Give back the whole listing exactly as shown.

#### Data records ####

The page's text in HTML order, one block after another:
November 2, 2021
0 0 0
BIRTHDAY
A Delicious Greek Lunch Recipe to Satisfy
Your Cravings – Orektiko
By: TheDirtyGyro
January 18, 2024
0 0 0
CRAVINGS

####

§ **Task answer**:
The page's text in HTML order, one block after another:
November 2, 2021
0 0 0
BIRTHDAY
A Delicious Greek Lunch Recipe to Satisfy
Your Cravings – Orektiko
By: TheDirtyGyro
January 18, 2024
0 0 0
CRAVINGS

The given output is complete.